Анастасия склонила голову.
– Спасибо, святой отец, – поблагодарил сноходец. – С полицией проблем не возникло?
– Они с проснувшимися не разбираются, слишком хлопотно.
Священник протянул тесёмку.
– Это для оберега. Я такое не поощряю, но вам он видимо необходим.
Выйдя за ворота, Хвостикова с тоской посмотрела на монастырь. Уже стемнело, но над золотыми крестами ещё светились закатные облака. Она вздохнула.
– Теперь всё будет хорошо, – пообещал Семён, помогая ей сесть в машину.
До дома добрались незаметно. Вечерняя Москва стремительно пролетела мимо, не оставив воспоминаний. Анастасия клевала носом, хоть и пыталась бодриться, но говорить было не о чем. Слова нашлись только когда ей подали руку и уверенно пошли следом.
– Спасибо. Дальше я сама, – строго сказала она.
– Защиту нанесу и уйду, – пообещал сноходец. – Так лучше будет. А то у меня душа не на месте.
Хвостикова пожала плечами. Пусть делает что хочет, лишь бы побыстрее. Они поднялись в квартиру. Семён, деловито скинув ботинки, прошёл на кухню и почти сразу крикнул:
– Соль нашёл, а где аптечка?
– Там же. В полке над раковиной, – устало ответила Анастасия.
В ответ загремела посуда. Семён вышел в коридор с пенящимся стаканом.
– Немного алхимии, – подмигнул он, но глядя на появившиеся морщинки на её лбу, поспешно добавил. – Для твоего же блага.
Сноходец вышел на лестничную клетку и, макая палец в приготовленный раствор, вывел на двери странные знаки, похожие на пляшущих человечков.
– Не волнуйся, высохнут, видно почти не будет. Зато без твоего разрешения в эту дверь никто не войдет. Твой дом – твоя крепость.
Семён быстро наклонился и поцеловал Хвостикову в щёку.
– Спокойной ночи. До завтра.
– Спокойной ночи, – согласилась она и заперла дверь.

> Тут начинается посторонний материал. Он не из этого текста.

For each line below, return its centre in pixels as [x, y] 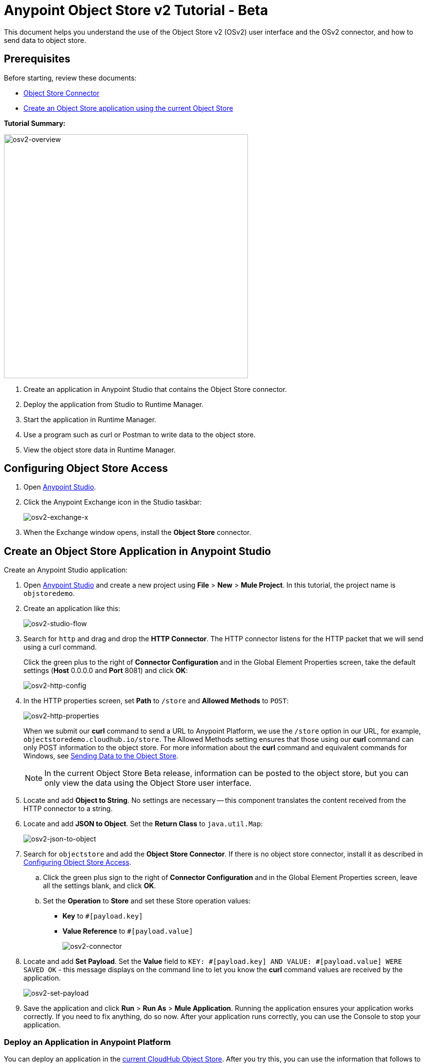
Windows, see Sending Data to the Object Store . [101, 756]
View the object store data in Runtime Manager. [100, 450]
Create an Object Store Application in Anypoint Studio [138, 551]
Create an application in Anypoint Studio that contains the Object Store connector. [155, 389]
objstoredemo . [49, 593]
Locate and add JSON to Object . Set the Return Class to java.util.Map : [143, 824]
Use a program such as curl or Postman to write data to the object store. [140, 434]
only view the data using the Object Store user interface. [148, 783]

Сняла плащ и распахнула окно на кухне. В квартире до сих пор пахло валерьянкой. Хотелось выпить горячего чая и наконец упасть в кровать, но раздался дверной звонок.

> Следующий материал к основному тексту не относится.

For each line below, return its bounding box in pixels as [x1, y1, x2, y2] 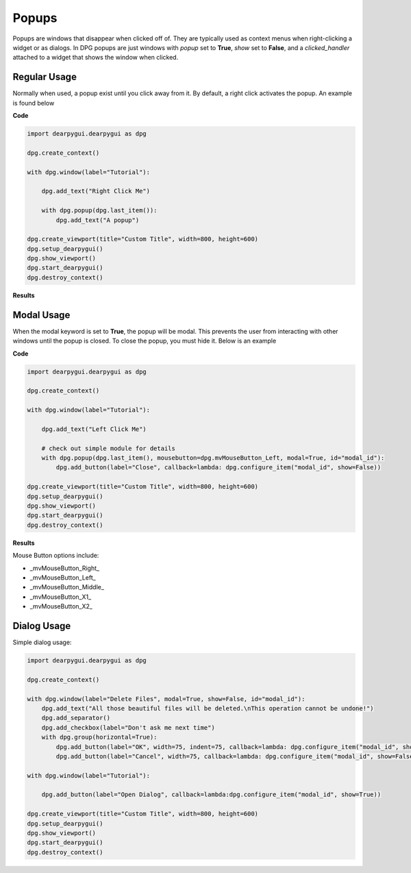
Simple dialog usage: [12, 638, 72, 646]
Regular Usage [12, 71, 77, 83]
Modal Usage [12, 309, 71, 321]
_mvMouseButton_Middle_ [29, 583, 104, 591]
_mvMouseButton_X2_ [29, 602, 92, 611]
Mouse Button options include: [12, 552, 99, 560]
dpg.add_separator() [41, 714, 111, 722]
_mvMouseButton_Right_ [29, 564, 99, 572]

– Я его сама убью, – печатая шаги, прорычала Анастасия и распахнула входную дверь.
Там стоял седой, но совсем молодой мужчина в длинном фраке с кружевными манжетами и перчатках с вензелем «С3Н». У Хвостиковой похолодело внутри. Тот самый седой, что приходил в офис к её фантому вместе с чёрным котом.
– Что вам нужно? – взвизгнула она, вцепившись в дверь.
– Не пригласите, – холодно уточнил он, глядя на символы, и не дождавшись ответа продолжил. – Меня зовут Донофей Кейбардин. Мало кто может выговорить. Поэтому прицепилось прозвище. Я не против. Так даже удобнее. Все зовут меня Дон Кей. Поздравляю вас с пробуждением и хочу предложить помощь.
– Валите вместе со своим драным котом!
– Он не мой, – также равнодушно заметил Дон Кей. – Пока вы не проснулись, в нём ещё был смысл, но теперь… Всему виной предсказание. Провидицы почему-то нас не жалуют, а это раздражает! Переходите на мою сторону и…
– Оставьте меня в покое! А лучше верните мою жизнь!
– Она и так ваша. Вы же сами хотели проснуться! Чтобы жизнь стала ярче и интереснее. Мечтали о приключениях. Романтике…
– Откуда вы знаете?
– Я геронт. Поэтому много чего знаю. Хотите анекдот?
Она потрясённо кивнула.
– Проснувшийся пришёл к больному другу, но его встретила заплаканная жена друга. Она сказала: «Он покинул нас». А проснувшийся ответил: «Когда вернётся, передай ему, что я приходил».
– Не понимаю…
– Скоро разберётесь. У вас два дня, потом я приду за ответом. До скорой встречи!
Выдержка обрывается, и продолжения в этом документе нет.